Requirement:
For the entries below, return every line from the top through the line with "22.06%, which are" exactly as it stands, omitting pictures.

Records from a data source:
::::::

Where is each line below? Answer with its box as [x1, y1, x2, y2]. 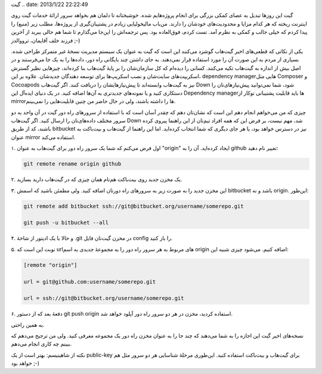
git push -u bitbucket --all [23, 219, 109, 226]
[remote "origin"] [23, 261, 78, 268]
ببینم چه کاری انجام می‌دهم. [11, 340, 72, 348]
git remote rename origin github [23, 161, 122, 167]
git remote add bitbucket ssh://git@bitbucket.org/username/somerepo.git [23, 202, 244, 210]
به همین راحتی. [11, 321, 45, 328]
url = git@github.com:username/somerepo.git [23, 278, 156, 285]
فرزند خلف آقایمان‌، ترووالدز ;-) [11, 36, 80, 44]
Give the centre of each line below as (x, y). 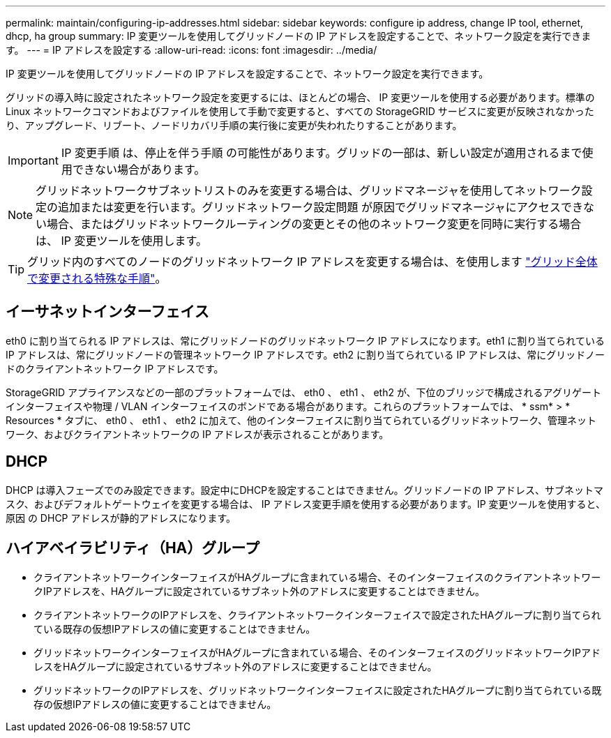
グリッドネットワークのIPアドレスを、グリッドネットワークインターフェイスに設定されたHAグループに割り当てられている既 (318, 690)
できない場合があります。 (139, 170)
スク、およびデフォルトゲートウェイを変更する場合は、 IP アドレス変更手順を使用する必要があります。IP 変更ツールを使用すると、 (305, 504)
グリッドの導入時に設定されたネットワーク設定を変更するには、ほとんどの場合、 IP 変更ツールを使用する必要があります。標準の (300, 97)
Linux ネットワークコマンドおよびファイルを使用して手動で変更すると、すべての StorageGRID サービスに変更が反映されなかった (300, 111)
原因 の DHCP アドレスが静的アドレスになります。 (121, 518)
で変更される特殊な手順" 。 (97, 278)
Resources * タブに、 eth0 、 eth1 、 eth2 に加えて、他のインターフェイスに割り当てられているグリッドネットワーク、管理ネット (301, 420)
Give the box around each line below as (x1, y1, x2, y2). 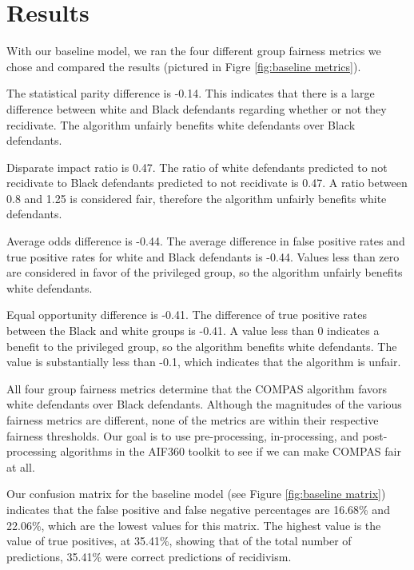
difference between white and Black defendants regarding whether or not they (6, 100, 387, 117)
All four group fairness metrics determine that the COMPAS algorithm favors (6, 380, 388, 397)
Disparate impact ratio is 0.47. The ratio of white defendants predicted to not (6, 158, 388, 175)
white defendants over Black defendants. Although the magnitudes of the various (6, 396, 402, 413)
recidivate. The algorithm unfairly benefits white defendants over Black (6, 116, 356, 133)
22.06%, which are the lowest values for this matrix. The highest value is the (6, 516, 381, 533)
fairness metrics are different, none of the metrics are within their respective (6, 412, 379, 428)
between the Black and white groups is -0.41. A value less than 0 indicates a (6, 322, 380, 339)
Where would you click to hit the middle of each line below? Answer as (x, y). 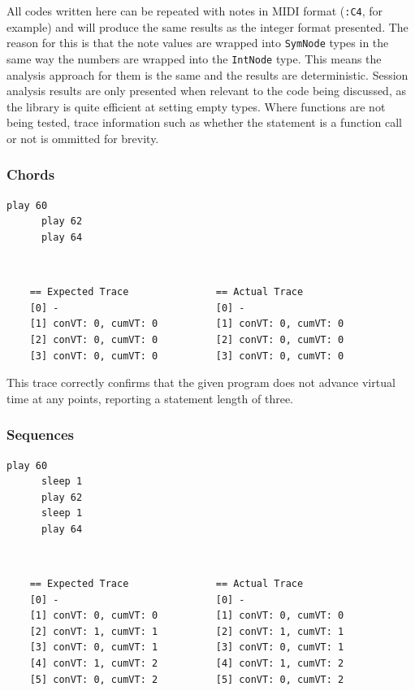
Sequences (40, 435)
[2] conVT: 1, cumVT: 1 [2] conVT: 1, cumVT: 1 (187, 631)
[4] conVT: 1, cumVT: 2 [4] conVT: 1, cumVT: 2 (187, 664)
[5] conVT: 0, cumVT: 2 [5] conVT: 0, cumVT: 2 (187, 679)
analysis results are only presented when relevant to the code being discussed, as (206, 91)
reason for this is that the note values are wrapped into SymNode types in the (198, 43)
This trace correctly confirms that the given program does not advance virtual (201, 382)
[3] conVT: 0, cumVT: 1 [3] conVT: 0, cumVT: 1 (187, 648)
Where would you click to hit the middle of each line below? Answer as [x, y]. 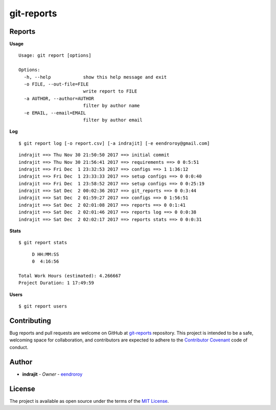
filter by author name [111, 106]
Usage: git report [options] [55, 56]
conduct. [19, 347]
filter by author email [113, 120]
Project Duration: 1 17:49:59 [56, 283]
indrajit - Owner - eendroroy [52, 374]
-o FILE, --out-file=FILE [56, 84]
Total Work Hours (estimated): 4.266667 [70, 276]
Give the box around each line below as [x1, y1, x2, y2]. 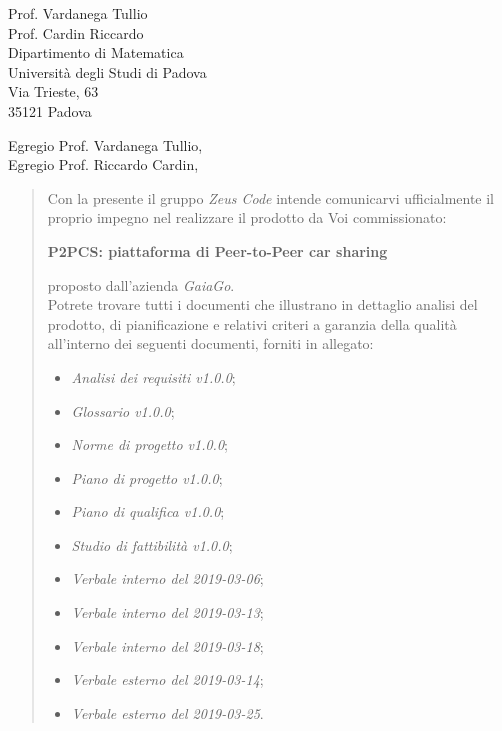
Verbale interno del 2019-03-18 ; [71, 635, 264, 656]
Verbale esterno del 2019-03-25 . [71, 702, 264, 723]
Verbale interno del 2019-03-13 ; [71, 602, 264, 623]
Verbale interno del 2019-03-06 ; [71, 568, 264, 589]
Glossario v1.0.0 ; [71, 400, 175, 421]
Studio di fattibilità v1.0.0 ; [71, 534, 233, 555]
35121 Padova [8, 100, 92, 121]
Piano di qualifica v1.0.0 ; [71, 501, 225, 522]
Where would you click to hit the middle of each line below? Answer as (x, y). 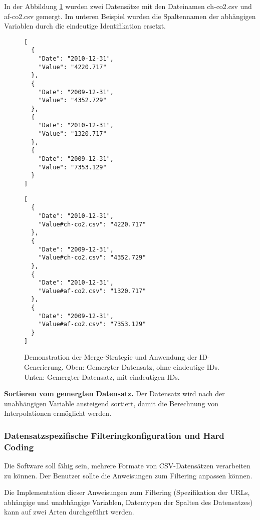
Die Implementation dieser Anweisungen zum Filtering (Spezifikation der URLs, (127, 492)
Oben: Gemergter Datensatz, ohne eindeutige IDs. (143, 367)
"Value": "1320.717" (72, 134)
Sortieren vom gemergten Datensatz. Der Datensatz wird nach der (114, 394)
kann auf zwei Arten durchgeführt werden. (69, 512)
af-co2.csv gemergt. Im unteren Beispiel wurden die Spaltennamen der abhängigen (130, 16)
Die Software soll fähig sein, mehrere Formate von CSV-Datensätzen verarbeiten (127, 466)
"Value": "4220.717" (72, 67)
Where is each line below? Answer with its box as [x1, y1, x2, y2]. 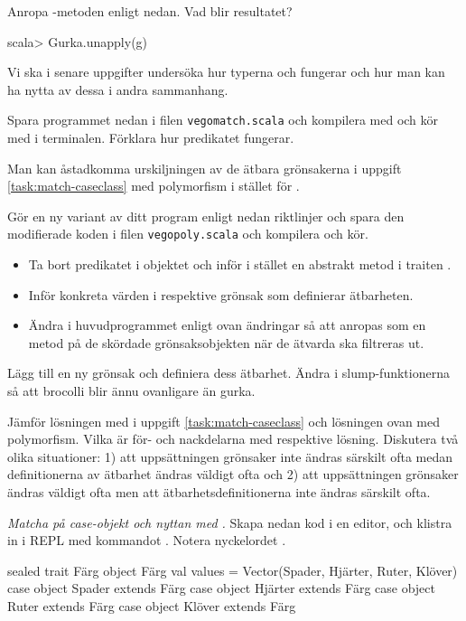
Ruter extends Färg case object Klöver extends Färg [7, 596, 296, 615]
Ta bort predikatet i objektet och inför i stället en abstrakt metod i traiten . [28, 255, 452, 274]
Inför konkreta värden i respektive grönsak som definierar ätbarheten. [28, 285, 414, 304]
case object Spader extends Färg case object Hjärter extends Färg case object [7, 579, 435, 597]
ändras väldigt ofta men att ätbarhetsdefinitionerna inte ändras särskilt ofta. [7, 483, 431, 501]
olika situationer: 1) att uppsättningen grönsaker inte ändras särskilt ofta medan [7, 447, 453, 466]
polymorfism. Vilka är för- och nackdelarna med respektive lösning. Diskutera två [7, 429, 459, 448]
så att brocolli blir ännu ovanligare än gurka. [7, 381, 256, 400]
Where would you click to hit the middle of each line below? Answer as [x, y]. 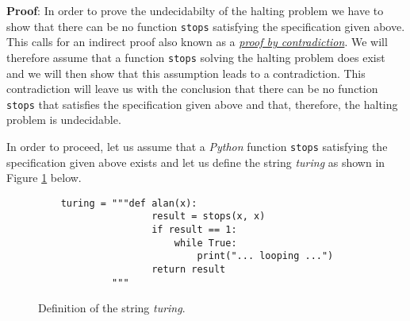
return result [189, 270]
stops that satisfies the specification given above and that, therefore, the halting [202, 104]
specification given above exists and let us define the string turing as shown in [196, 162]
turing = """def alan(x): [129, 203]
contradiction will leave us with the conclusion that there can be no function [192, 89]
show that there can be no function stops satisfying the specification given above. [206, 26]
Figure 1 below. [44, 178]
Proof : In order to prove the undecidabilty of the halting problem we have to [195, 10]
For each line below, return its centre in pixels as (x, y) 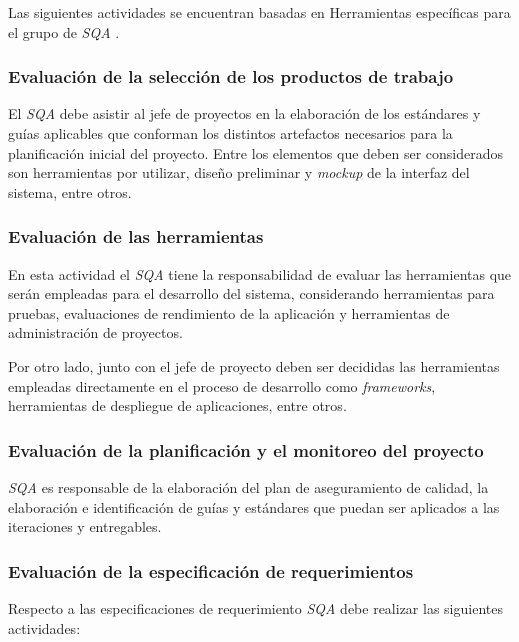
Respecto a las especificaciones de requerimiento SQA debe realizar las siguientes (255, 607)
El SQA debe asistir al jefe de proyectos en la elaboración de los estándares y (244, 113)
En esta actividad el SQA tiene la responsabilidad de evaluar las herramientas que (260, 273)
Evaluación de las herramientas (136, 236)
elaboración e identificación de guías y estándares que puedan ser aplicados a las (254, 506)
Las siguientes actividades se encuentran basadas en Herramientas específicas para (259, 12)
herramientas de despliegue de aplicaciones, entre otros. (177, 405)
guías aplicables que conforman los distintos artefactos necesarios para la (230, 133)
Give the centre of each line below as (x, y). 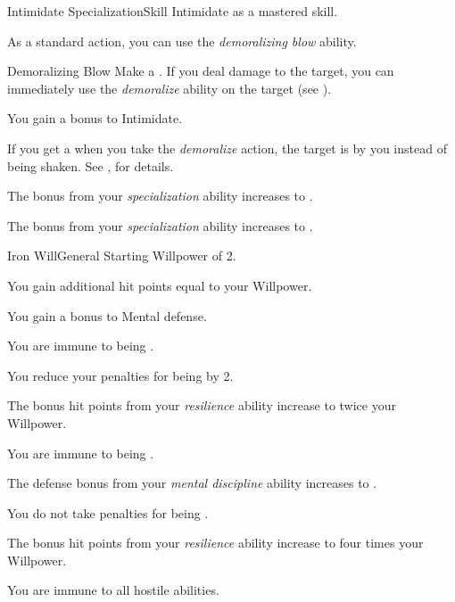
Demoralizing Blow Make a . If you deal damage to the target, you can (201, 71)
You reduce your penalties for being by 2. (120, 375)
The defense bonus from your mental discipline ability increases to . (192, 483)
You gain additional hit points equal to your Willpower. (160, 285)
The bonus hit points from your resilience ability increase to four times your (215, 543)
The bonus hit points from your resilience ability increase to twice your (202, 405)
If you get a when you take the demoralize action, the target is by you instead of (227, 148)
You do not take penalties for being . (108, 512)
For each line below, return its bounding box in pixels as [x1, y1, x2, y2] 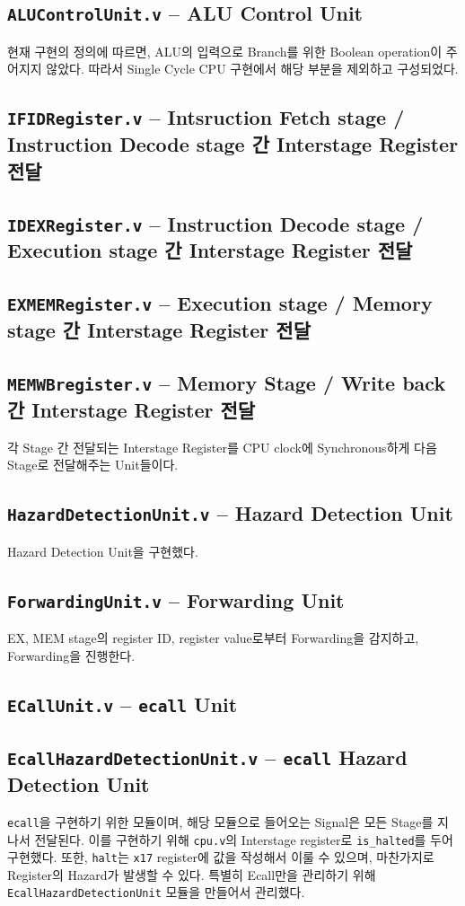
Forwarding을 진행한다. [7, 646, 136, 664]
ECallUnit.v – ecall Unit [7, 690, 238, 717]
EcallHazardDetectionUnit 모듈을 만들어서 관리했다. [7, 883, 305, 902]
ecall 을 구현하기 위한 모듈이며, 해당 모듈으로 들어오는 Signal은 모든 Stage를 [7, 812, 434, 831]
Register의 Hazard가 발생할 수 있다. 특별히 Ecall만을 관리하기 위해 [7, 865, 376, 884]
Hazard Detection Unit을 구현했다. [7, 541, 198, 560]
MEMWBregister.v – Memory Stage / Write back [7, 369, 446, 396]
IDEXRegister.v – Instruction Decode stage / [7, 209, 424, 237]
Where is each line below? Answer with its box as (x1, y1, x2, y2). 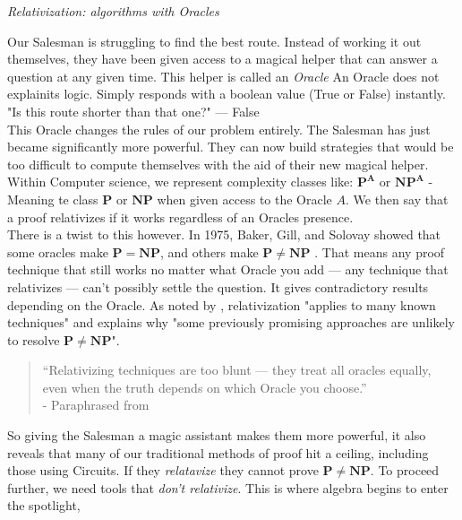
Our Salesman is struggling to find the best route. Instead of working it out (7, 31, 422, 50)
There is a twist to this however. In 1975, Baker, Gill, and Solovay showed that (7, 225, 441, 244)
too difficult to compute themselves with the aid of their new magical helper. (7, 154, 429, 173)
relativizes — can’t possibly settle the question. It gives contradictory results (7, 277, 429, 296)
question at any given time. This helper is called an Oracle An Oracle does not (7, 66, 440, 85)
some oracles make (7, 242, 108, 261)
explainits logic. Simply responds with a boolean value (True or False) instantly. (7, 84, 446, 103)
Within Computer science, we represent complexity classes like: (7, 172, 354, 191)
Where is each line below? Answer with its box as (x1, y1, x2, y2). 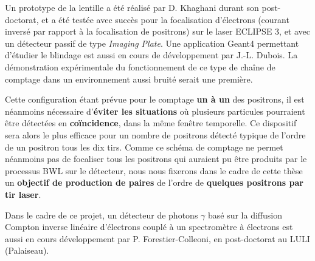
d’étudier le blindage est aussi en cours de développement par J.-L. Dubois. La (5, 49, 298, 61)
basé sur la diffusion (207, 208, 282, 221)
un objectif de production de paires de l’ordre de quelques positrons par (5, 176, 303, 189)
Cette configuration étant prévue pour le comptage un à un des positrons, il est (5, 93, 305, 106)
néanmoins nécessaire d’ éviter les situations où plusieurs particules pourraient (5, 104, 305, 117)
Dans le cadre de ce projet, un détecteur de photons (5, 208, 198, 221)
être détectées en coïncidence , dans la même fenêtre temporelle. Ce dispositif (5, 117, 297, 129)
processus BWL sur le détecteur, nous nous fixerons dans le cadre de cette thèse (5, 164, 303, 177)
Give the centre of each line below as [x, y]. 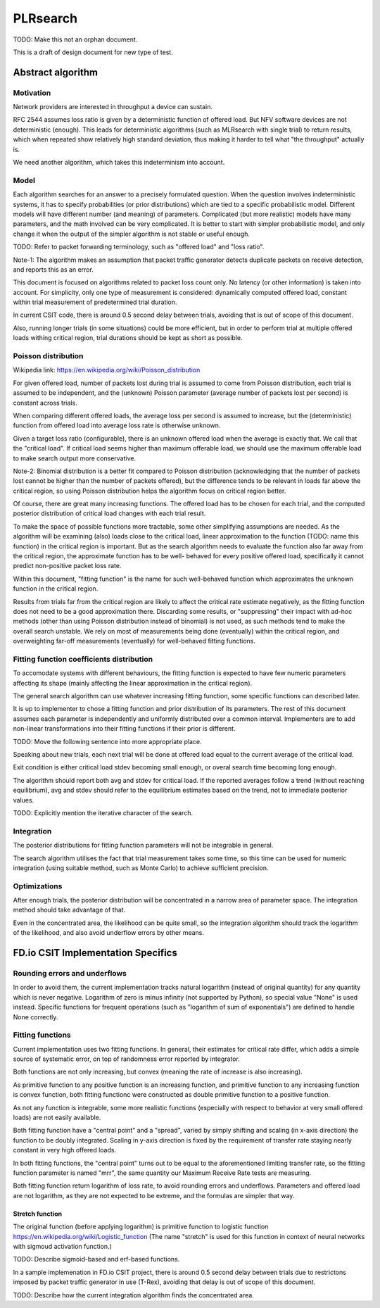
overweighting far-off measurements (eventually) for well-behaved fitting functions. [134, 641]
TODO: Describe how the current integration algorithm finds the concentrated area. [134, 1295]
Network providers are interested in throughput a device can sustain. [113, 107]
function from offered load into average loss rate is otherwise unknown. [117, 425]
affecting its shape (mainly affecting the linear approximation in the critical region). [133, 683]
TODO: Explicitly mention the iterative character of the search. [103, 813]
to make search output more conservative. [75, 458]
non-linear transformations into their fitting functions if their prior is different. [124, 729]
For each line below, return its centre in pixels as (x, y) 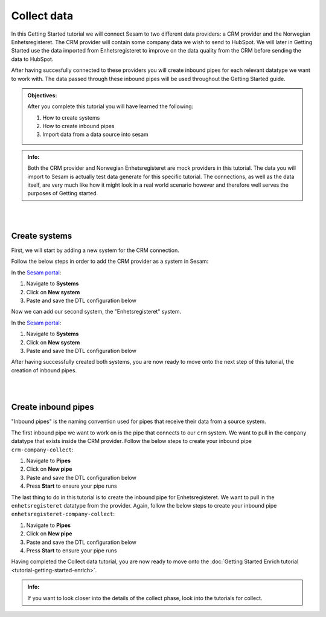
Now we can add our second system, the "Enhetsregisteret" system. (96, 312)
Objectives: (42, 95)
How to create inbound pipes (78, 126)
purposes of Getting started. (63, 193)
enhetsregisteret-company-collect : (63, 514)
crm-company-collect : (42, 450)
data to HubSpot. (32, 59)
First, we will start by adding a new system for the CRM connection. (95, 250)

::::::

Solution to this task:
Where is each line below? Answer with its box as [x1, y1, x2, y2]. 
git push -u bitbucket --all [23, 219, 109, 226]
[remote "origin"] [23, 261, 78, 268]
ببینم چه کاری انجام می‌دهم. [11, 340, 72, 348]
git remote rename origin github [23, 161, 122, 167]
git remote add bitbucket ssh://git@bitbucket.org/username/somerepo.git [23, 202, 244, 210]
به همین راحتی. [11, 321, 45, 328]
url = git@github.com:username/somerepo.git [23, 278, 156, 285]
فرزند خلف آقایمان‌، ترووالدز ;-) [11, 36, 80, 44]
Give the centre of each line below as (x, y). 
グリッドネットワークのIPアドレスを、グリッドネットワークインターフェイスに設定されたHAグループに割り当てられている既 (318, 690)
できない場合があります。 (139, 170)
スク、およびデフォルトゲートウェイを変更する場合は、 IP アドレス変更手順を使用する必要があります。IP 変更ツールを使用すると、 (305, 504)
グリッドの導入時に設定されたネットワーク設定を変更するには、ほとんどの場合、 IP 変更ツールを使用する必要があります。標準の (300, 97)
Linux ネットワークコマンドおよびファイルを使用して手動で変更すると、すべての StorageGRID サービスに変更が反映されなかった (300, 111)
原因 の DHCP アドレスが静的アドレスになります。 (121, 518)
で変更される特殊な手順" 。 (97, 278)
Resources * タブに、 eth0 、 eth1 、 eth2 に加えて、他のインターフェイスに割り当てられているグリッドネットワーク、管理ネット (301, 420)
Give the box around each line below as (x1, y1, x2, y2). 
difference between white and Black defendants regarding whether or not they (6, 100, 387, 117)
All four group fairness metrics determine that the COMPAS algorithm favors (6, 380, 388, 397)
Disparate impact ratio is 0.47. The ratio of white defendants predicted to not (6, 158, 388, 175)
white defendants over Black defendants. Although the magnitudes of the various (6, 396, 402, 413)
recidivate. The algorithm unfairly benefits white defendants over Black (6, 116, 356, 133)
22.06%, which are the lowest values for this matrix. The highest value is the (6, 516, 381, 533)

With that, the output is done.